*PROBLEM STATEMENT:* Scan the records below, and wherever a line has the word "transfer", pull it out.

Segment Open

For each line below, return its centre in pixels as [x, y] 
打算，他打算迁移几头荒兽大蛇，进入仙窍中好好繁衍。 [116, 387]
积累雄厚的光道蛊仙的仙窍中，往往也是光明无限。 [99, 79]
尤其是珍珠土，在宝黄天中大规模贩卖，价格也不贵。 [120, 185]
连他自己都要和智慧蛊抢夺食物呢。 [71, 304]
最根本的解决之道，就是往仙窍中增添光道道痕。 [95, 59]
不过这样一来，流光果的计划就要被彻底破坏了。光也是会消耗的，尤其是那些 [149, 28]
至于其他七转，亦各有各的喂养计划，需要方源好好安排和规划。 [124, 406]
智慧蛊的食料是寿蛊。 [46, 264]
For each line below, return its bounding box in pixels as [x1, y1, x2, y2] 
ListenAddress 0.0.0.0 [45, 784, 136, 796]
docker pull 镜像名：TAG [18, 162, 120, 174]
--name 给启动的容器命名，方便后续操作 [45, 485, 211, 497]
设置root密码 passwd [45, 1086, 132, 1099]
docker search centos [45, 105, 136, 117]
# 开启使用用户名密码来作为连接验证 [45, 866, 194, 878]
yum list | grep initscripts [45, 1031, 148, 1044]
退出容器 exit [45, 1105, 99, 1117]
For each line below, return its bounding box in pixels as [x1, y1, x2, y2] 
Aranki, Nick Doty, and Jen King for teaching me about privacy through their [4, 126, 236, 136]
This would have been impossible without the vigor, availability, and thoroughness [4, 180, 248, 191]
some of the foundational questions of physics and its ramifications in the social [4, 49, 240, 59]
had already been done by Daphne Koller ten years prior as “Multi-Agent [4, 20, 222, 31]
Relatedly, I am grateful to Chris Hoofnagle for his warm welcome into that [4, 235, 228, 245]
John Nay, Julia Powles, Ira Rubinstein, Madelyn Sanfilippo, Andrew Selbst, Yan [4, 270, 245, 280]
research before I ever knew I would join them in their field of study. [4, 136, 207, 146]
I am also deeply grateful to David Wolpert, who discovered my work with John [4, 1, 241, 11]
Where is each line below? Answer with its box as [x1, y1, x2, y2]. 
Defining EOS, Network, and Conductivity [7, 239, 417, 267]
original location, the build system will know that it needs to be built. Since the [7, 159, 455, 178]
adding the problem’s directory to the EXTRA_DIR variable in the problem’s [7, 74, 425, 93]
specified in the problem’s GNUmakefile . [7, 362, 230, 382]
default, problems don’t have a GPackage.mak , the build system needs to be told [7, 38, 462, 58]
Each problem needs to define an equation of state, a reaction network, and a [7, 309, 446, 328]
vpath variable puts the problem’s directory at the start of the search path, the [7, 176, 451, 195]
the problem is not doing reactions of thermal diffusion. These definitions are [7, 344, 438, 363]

Segment Closed
Segment Open

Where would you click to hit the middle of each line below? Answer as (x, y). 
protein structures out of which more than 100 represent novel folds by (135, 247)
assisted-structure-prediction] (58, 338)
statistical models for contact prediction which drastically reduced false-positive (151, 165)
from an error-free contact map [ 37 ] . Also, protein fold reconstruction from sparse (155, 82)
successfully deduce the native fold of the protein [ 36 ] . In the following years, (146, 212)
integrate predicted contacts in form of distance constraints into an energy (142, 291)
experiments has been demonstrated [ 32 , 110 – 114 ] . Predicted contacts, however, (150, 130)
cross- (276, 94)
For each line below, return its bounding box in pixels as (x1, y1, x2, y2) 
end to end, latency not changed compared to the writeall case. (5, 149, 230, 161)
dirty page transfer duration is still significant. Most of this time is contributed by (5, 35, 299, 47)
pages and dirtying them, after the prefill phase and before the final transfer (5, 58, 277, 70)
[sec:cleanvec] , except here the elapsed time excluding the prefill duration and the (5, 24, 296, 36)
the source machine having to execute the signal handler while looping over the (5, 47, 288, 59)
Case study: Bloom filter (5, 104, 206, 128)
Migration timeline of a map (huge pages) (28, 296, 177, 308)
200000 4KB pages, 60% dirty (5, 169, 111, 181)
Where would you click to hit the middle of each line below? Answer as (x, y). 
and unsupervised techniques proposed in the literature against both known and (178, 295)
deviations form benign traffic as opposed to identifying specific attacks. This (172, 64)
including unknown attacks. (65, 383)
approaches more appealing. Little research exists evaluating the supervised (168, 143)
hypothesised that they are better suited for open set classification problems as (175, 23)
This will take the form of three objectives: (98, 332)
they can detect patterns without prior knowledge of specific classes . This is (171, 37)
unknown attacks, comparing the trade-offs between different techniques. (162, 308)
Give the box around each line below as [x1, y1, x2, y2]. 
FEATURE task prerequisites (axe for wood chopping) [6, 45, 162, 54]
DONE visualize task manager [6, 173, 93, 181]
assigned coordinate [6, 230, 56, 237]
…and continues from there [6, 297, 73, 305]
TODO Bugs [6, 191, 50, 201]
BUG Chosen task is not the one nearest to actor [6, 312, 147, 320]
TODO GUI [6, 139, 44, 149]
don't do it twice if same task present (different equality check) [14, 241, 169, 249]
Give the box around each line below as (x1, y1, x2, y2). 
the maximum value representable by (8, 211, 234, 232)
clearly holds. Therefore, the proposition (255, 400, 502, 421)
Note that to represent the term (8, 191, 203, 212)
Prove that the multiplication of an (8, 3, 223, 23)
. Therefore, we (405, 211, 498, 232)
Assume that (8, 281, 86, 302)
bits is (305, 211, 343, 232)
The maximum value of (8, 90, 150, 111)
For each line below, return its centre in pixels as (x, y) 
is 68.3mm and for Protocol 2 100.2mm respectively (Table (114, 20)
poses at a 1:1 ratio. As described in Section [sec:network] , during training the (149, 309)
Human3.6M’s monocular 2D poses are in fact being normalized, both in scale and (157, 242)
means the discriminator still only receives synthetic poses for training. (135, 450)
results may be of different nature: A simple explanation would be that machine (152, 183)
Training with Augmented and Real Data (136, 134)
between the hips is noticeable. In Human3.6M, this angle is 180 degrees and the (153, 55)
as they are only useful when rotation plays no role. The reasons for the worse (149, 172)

Segment Closed

*SOLUTION FOR THIS PROBLEM:*
dirty page transfer duration is still significant. Most of this time is contributed by (5, 35, 299, 47)
pages and dirtying them, after the prefill phase and before the final transfer (5, 58, 277, 70)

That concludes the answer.